El magistrado no pudo menos de interpretar a su modo aquella nueva forma de vida:

-          Vamos, que los petimetres acuden al olor de la herencia, y aquí me quedo yo, que ya no le hago ninguna falta… ¿No es eso?

-          Me temo que así es, señor. No diré yo que Obdulita no le tenga cariño, pero la ha deslumbrado su nueva situación de libertad y de riqueza.

-          Y, para colmo -agregó Don Carlos-, en vez de dar la cara y decírmelo personalmente, te manda a ti de correveidile.

     Benigna se sintió herida al calificarla tan severamente:

-          Quizá debí negarme a hacer de correo, pero mi intención ha sido tan solo la de evitar una situación muy embarazosa y que podría haberles causado un dolor aún mayor.

-          No dudo de tu buena voluntad, Benigna, pero las personas se explican mejor hablando entre ellas. ¡Quién sabe si podría convencer a Obdulia de que siga el camino de la sensatez y no vuelva a las andadas!

     La criada no quiso revelar la opinión tan mediocre que la nena tenía de Don Carlos -viejo, aburrido, cicatero…-, pero sí explicitó su lógica e irremediable consecuencia:

-          No le dé más vueltas, Don Carlos, que la cosa no tiene remedio. Deje que Obdulita siga su destino y procure usted superar el trago, que no es pequeño… En fin, si puedo serle útil en algo, no tiene más que mandarme.
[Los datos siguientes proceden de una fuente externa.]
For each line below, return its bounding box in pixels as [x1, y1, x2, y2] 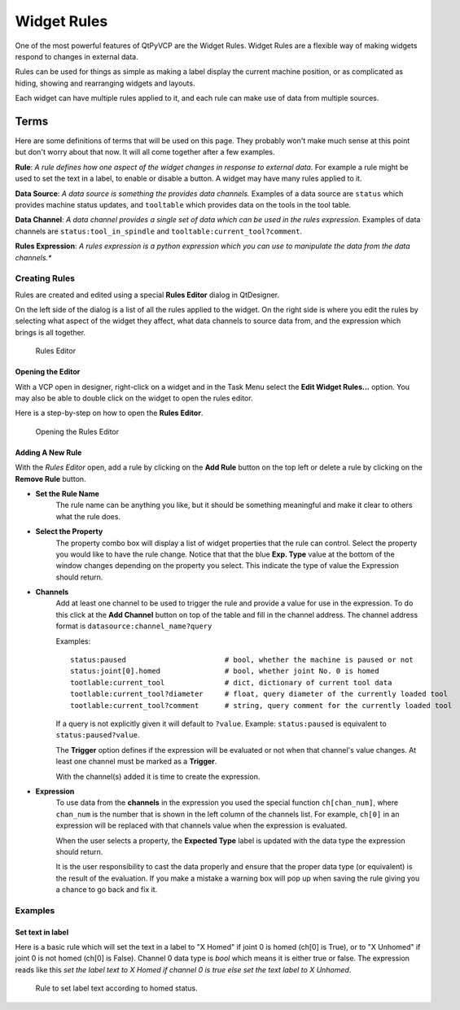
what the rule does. [55, 511, 121, 521]
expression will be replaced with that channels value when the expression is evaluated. [55, 820, 348, 830]
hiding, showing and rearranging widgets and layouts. [15, 78, 195, 88]
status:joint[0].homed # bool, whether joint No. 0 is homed [70, 667, 379, 676]
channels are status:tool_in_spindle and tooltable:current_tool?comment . [15, 226, 303, 236]
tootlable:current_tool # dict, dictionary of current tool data [70, 678, 392, 687]
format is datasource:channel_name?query [55, 621, 212, 631]
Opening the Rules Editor [35, 426, 120, 436]
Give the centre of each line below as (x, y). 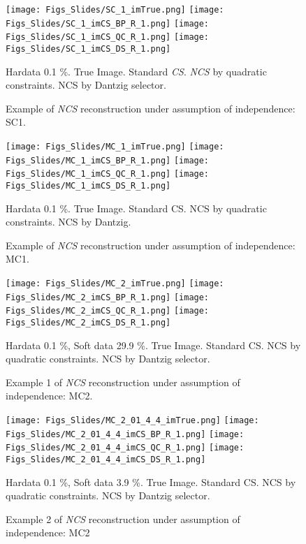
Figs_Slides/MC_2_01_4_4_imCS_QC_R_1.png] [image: (125, 448)
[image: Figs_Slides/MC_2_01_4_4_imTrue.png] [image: (132, 420)
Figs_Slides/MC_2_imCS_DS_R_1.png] (88, 322)
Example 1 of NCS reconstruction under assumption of (123, 382)
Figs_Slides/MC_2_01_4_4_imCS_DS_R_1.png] (106, 459)
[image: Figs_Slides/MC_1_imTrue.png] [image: (115, 147)
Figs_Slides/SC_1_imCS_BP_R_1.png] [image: (108, 23)
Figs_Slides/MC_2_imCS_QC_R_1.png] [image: (108, 311)
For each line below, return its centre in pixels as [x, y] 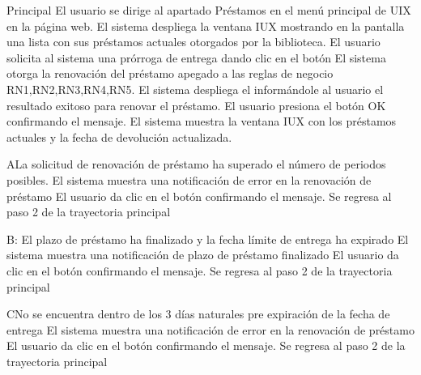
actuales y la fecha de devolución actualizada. [119, 136]
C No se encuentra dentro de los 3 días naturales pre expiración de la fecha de [198, 314]
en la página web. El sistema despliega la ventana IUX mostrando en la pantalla [206, 26]
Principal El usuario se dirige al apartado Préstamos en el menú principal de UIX [209, 10]
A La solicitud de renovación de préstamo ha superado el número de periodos [196, 164]
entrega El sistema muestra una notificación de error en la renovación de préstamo [210, 329]
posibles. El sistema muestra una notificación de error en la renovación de [189, 179]
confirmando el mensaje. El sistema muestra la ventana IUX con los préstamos [202, 121]
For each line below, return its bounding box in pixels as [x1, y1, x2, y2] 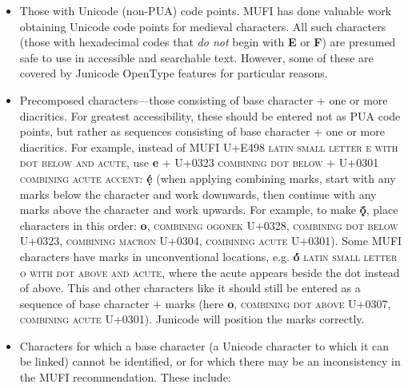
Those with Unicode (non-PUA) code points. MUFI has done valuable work [19, 2, 392, 18]
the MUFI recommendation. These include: [19, 369, 231, 386]
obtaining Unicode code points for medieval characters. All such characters [19, 18, 386, 34]
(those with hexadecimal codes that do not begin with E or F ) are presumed [19, 34, 396, 50]
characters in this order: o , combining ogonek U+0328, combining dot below [19, 216, 398, 233]
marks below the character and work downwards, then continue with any [19, 185, 377, 202]
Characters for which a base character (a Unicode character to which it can [19, 337, 390, 354]
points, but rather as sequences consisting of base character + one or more [19, 123, 385, 140]
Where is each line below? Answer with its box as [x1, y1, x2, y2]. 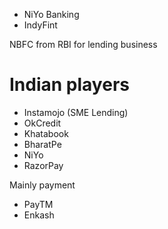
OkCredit [23, 117, 62, 129]
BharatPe [23, 138, 62, 150]
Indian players [9, 74, 130, 96]
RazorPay [23, 159, 64, 171]
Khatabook [23, 127, 69, 139]
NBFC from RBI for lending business [9, 39, 158, 50]
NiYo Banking [23, 9, 80, 20]
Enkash [23, 209, 55, 221]
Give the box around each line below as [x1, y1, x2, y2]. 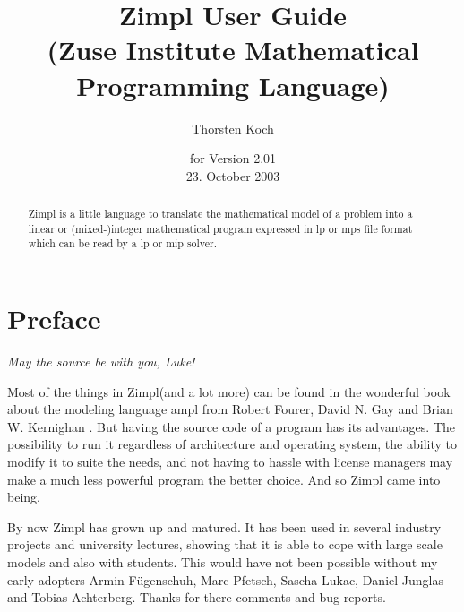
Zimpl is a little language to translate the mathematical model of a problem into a [28, 206, 413, 221]
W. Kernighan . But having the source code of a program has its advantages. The [7, 417, 455, 435]
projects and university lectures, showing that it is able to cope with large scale [7, 535, 443, 554]
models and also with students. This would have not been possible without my [7, 552, 438, 571]
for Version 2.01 [189, 149, 277, 168]
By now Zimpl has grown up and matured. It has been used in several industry [7, 517, 442, 536]
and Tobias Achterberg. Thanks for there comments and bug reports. [7, 588, 386, 607]
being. [7, 487, 40, 506]
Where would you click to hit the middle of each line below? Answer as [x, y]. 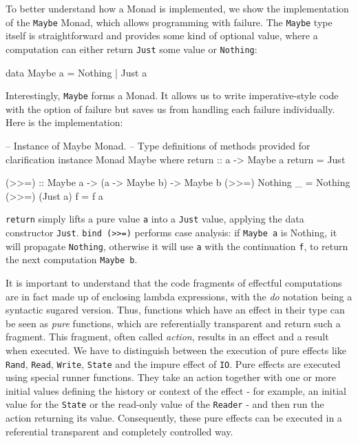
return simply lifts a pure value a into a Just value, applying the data [155, 219]
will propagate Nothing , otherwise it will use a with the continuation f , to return [177, 246]
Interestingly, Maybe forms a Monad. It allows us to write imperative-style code [172, 95]
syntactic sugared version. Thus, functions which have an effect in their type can [175, 310]
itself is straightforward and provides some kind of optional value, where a [162, 35]
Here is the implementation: [64, 122]
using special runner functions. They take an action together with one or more [171, 377]
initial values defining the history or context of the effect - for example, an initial [176, 390]
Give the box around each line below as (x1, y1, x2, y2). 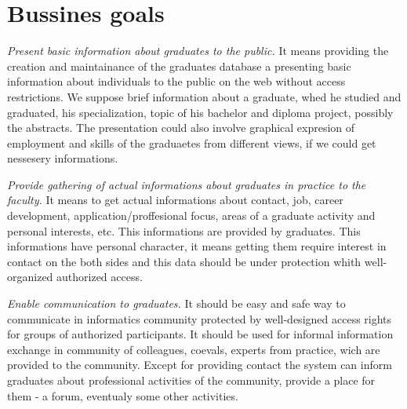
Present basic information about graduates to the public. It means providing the (7, 42, 389, 59)
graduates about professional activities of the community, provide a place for (7, 372, 376, 388)
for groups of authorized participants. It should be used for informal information (7, 326, 394, 342)
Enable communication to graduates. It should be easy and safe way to (7, 295, 346, 312)
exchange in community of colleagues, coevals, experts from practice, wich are (7, 341, 380, 357)
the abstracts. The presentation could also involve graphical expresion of (7, 119, 355, 136)
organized (7, 268, 53, 285)
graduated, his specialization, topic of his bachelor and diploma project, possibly (7, 104, 394, 120)
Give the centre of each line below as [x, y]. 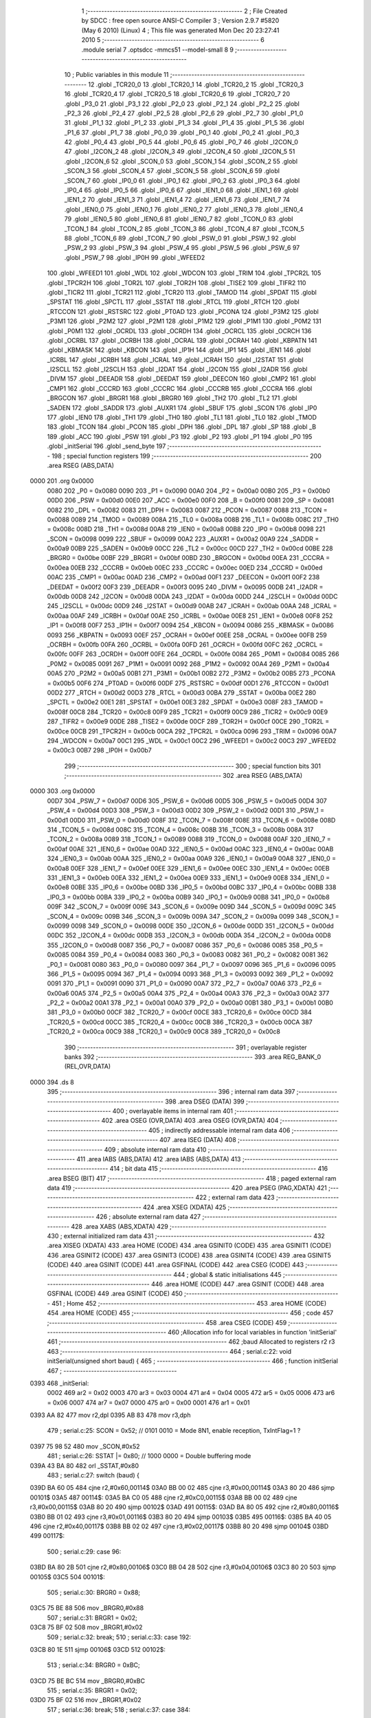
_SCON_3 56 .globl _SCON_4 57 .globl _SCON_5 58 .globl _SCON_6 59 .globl [172, 171]
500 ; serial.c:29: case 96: [84, 1551]
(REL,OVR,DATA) [88, 1067]
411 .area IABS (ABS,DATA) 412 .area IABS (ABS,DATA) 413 [159, 1159]
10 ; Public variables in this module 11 [116, 75]
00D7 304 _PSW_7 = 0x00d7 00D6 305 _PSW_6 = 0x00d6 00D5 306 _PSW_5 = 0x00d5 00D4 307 [187, 801]
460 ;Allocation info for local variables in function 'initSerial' [252, 1332]
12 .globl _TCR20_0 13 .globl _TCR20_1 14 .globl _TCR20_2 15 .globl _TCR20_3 [196, 84]

-          Gracias, Benigna, pero supongo que, con la prosperidad de los Zapata, ya no tendrás necesidad de atender a dos empleos… Y, además -perdóname-, preferiría que no siguieses viniendo por aquí, pues me avivarías los malos recuerdos.

     Benina bajó la cabeza, asintiendo. Don Carlos la acompañó hasta la salida. Al cerrar la puerta tuvo el primer síntoma de mejoría de ánimo: Pensó que acababa de despedir, no a la muñidora de su aventura con Obdulia, sino a la cocinera que le había hecho engordar placenteramente seis quilos durante los meses que había estado a su servicio.

Estación del Norte, de Madrid, hacia 1900 (gentileza de Todocolección)

***

     Han pasado las semanas y el verano se ha echado encima. Es media tarde y Don Carlos está rematando el trabajo pendiente, antes de trasladarse a León, donde le espera una plaza de magistrado de la derecha[64]. Su actual presidente, Don Rafael, le censuró vivamente la decisión:

-          ¡Mira que no esperar un poco más de tiempo para que te dieran una presidencia! Pero no: de magistrado del montón y a una Audiencia Provincial pequeña. ¡Vamos, que cambias las orejas por el rabo!

-          Rafael -protesta Don Carlos-, yo soy berciano y me agrada regresar a los orígenes.

-          ¡Pamplinas! -rechaza el presidente, irreductible-. Si me hubieras hecho caso en lo de la vida social y el matrimonio, a estas alturas serías más madrileño que la estatua de la Cibeles.

     Don Carlos se ríe para sus adentros: Matrimonio… ¡Eso es precisamente lo que me echa de Madrid!

     De pronto suena un campanillazo en la puerta de entrada. El magistrado acude a abrir, no sin tropezar con un cajón de libros, ya preparado para el traslado. ¡Sorpresa! Es Benina, con una cara de circunstancias que Don Carlos achaca a haber infringido su petición de que no volviera por casa. Pero los tiros no van por ahí.

-          Perdóneme el atrevimiento, Don Carlos, pero vengo a rogarle que me admita de nuevo en su casa.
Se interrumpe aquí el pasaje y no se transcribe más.